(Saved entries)
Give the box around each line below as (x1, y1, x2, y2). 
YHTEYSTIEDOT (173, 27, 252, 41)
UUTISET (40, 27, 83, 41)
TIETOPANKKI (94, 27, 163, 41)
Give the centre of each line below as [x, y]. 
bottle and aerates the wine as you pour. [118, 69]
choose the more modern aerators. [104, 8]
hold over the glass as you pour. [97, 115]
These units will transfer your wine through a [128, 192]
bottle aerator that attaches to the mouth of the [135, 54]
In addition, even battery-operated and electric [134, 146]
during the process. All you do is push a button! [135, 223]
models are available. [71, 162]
==
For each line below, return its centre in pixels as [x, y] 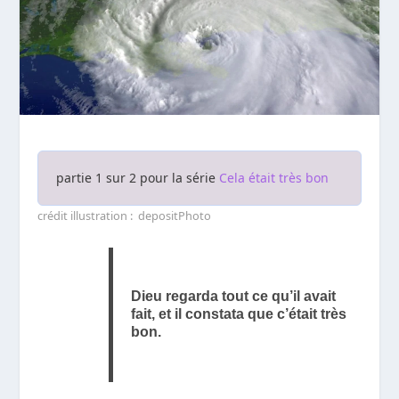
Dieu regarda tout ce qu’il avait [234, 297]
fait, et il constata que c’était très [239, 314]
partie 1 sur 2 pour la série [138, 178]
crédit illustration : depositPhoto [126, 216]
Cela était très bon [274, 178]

▸ WORK TO COMPLETE:
Reply with one number, the count of lines in the data that contain "était".

▸ RESULT OF THE EXERCISE:
2